India's indecision on cotton shipments stems from opposition by domestic textile mills clamouring for raw material, Indian exporters said. "Indian textile makers, who enjoy the advantage of cheap local supply, are dead against allowing unrestricted cotton shipments and their lobbying means the government is not able to take decisions," said Arun Dalal of exporter Arun & Co, based in India's top cotton-producing western state of Gujarat.
Another trader said the removal of the curbs followed the appointment of a new textile minister, whose predecessor had been sympathetic to the needs of the domestic industry since he hailed from the southern textile and garment hub of Tamil Nadu.
The industry is India's largest employer after agriculture and contributes nearly 4 percent to GDP.Faced with falling public approval ratings, it is critical for the Indian government to win over farmers and domestic textile makers, as the ruling Congress party reels from a series of graft scandals that have rocked public conference.
When India finally lifted export curbs this year, giving in to the pleas of traders and farmers who saw supply outstrip demand, traders were left with huge unsold stocks and importers in China, Bangladesh and Vietnam were uncertain about supplies.
Most Indian exporters are now shipping stocks at discount and readying to supply on a payment-on-delivery basis or pay punitive delay fines amounting to as much as half their margins.
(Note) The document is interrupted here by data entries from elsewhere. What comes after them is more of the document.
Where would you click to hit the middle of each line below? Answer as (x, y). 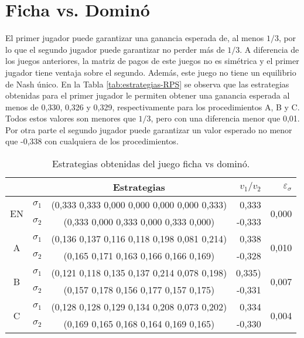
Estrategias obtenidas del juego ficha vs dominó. (151, 164)
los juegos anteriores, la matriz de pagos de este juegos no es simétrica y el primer (152, 61)
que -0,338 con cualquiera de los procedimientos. (92, 141)
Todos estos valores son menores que (71, 118)
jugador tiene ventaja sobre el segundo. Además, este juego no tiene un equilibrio (151, 72)
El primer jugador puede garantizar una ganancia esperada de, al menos (135, 38)
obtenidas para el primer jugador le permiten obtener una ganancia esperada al (148, 95)
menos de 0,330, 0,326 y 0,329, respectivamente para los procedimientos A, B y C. (153, 107)
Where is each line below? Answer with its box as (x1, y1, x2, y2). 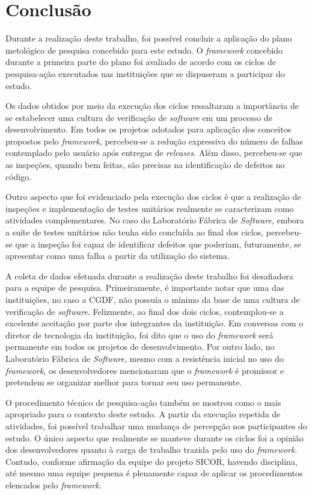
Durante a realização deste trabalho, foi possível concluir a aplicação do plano (5, 32, 292, 45)
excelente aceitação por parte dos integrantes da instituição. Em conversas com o (5, 317, 304, 329)
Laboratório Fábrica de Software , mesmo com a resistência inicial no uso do (5, 352, 284, 364)
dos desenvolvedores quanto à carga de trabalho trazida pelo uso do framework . (5, 443, 298, 456)
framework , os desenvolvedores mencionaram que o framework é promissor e (5, 364, 284, 376)
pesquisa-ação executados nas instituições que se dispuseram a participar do (5, 67, 285, 79)
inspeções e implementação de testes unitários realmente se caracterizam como (5, 202, 294, 214)
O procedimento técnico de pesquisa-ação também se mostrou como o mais (5, 396, 281, 408)
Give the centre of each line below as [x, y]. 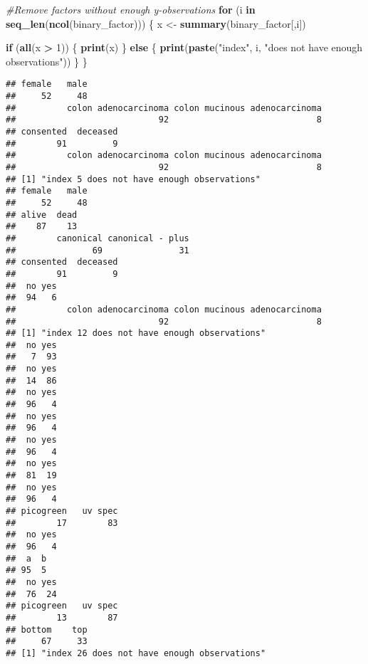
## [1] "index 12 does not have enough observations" [136, 333]
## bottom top [47, 629]
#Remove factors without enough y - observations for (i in [131, 9]
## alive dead [42, 215]
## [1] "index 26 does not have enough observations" [136, 653]
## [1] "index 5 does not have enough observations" [133, 179]
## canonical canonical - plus [98, 238]

"India's changing policy stance on most agricultural commodities has tarnished its reputation and reliability on the global scene," said Luke Mathews, a commodity strategist at Commonwealth Bank of Australia. "We often see policies within the Indian agricultural sector change depending on their local supply.
India says its priority was to ensure supplies to the domestic textile industry "There is a cotton budget, which the government needs to maintain. It's a fine balancing act between the demands of yarn and textile makers and the growers," India's commerce and textile minister, Anand Sharma, told Reuters.
"We calculate for domestic requirements because India cannot stop making textiles. Only the surplus will be allowed to be exported." Such measures kept domestic prices high last year, benefiting farmers who are likely to boost acreage by up to 15 percent in the season to September 2012. "Last year, I grew cotton in 10 acres and this year, I am planting cotton in my entire holding of 18 acres," said Virendra Saharan, a farmer in Abohar, in the north-western state of Punjab.